Dla nas – młodych – wolność, którą żyjemy, nie jest wolnością „od” – od Cara, Prusa, zachodu czy wschodu. Nasza wolność jest wolnością „do” – możliwością wyboru tego, co uważamy za dobre i słuszne.

I tak – jest mi przykro, gdy muszę tłumaczyć się z tego, jak moją wolność wykorzystuję, zwłaszcza, gdy wiem, że to, co z nią robię, jest to dobre, nie robi krzywdy, co więcej – sprawia, że komuś na świecie może choć przez chwilę jest odrobinę lżej.

Boli mnie, gdy muszę tłumaczyć się z tego, że pomagam bezdomnym Ukraińcom. Wyjaśniać, „czy w ogóle warto” prowadzić zajęcia dla dzieci ze środowisk dysfunkcyjnych. Na zarzuty, że zamiast pieczątek na legitymacji studenckiej więcej mam tych w paszporcie po wyjeździe na Wschód, odpowiadam tylko wzruszeniem ramion. Bo co mogę zrobić?
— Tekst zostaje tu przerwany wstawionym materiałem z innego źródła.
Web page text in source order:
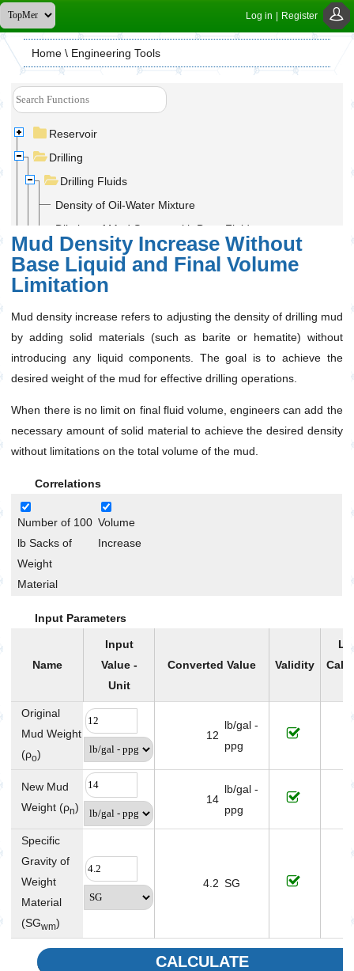
Log in Register
Home \ Engineering Tools
Reservoir
Drilling
Drilling Fluids
Density of Oil-Water Mixture
Dilution of Mud System with Base Fluid
Displacement of Mud System with Base Fluid
Mixing Fluids of Different Densities with Final Mixture
Volume Limit
Mud Density Increase With Base Liquid and Without
Final Volume Limitation
Without Base Liquid
Mud Density Increase Without Base Liquid and
Mud Weight Reduction by Base Liquid Addition
Volume,Density and OWR
Oil-Water Ratio (OWR) Calculation Using Retort Data
Oil-Water Ratio (OWR) Change
Production
Petrophysics
Mud Density Increase Without
Base Liquid and Final Volume
Limitation
Mud density increase refers to adjusting the density of drilling mud
by adding solid materials (such as barite or hematite) without
introducing any liquid components. The goal is to achieve the
desired weight of the mud for effective drilling operations.
When there is no limit on final fluid volume, engineers can add the
necessary amount of solid material to achieve the desired density
without limitations on the total volume of the mud.
Correlations
Number of 100
lb Sacks of
Weight
Material
Volume
Increase
Input Parameters
Name
Input
Value -
Unit
Converted Value Validity
Original
Mud Weight
(ρo)
12
lb/gal -
ppg
New Mud
Weight (ρn)
14
lb/gal -
ppg
Specific
Gravity of
Weight
Material
(SGwm)
4.2 SG
CALCULATE
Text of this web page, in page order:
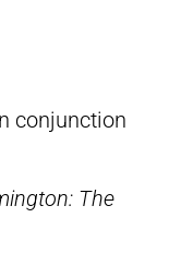
conjunction
The
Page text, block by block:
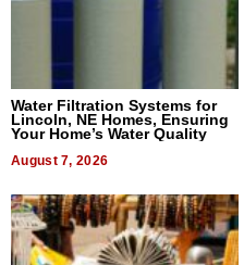
Water Filtration Systems for
Lincoln, NE Homes, Ensuring
Your Home’s Water Quality
August 7, 2026

Jesteśmy pokoleniem, które wolność dostało za darmo, więc chce się tą wolnością dzielić! Dzielić z tymi, którzy często sami jej nie doświadczyli. Z dziećmi niemającymi wyboru czy kraść, czy nie. Z dorosłymi, za których wszelkie możliwe decyzje podejmuje alkohol i ulica. Z wszystkimi, o których zdrowiu i życiu decyduje kilka worków ryżu więcej.
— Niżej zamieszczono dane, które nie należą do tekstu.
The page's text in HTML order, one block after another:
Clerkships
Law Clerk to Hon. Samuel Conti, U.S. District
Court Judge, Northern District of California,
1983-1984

Dostaliśmy wolność za darmo, więc może właśnie dlatego tak bardzo nie rozumiemy walki. Boimy się nienawiści. Daliście nam pokój, więc to on jest pryzmatem, przez który patrzymy na świat. Może to właśnie dzięki Wam, którzy o tę wolność walczyliście, my nie musimy już chować w sobie urazy. To przecież Wy uczyliście nas wyciągać rękę na zgodę. Nawet jeśli nie chcecie, jesteśmy częścią Was – nie obwiniajcie nas więc o dobro.

Nie obwiniajcie nas o to, że nie wykorzystujemy naszej wolności tak, jakbyście Wy tego chcieli. Nie mówcie nam, że ją marnujemy. Nie wymagamy, żebyście popierali to, co robimy. Prosimy tylko – spróbujcie zrozumieć, może nawet uda się Wam to kiedyś zaakceptować. Obiecujemy Wam, że wolności nie zniknie, gdy będziemy się nią dzielić. Boimy się jednak, że odejdzie, gdy nie będziemy pokazywać, jak wielką jest wartością.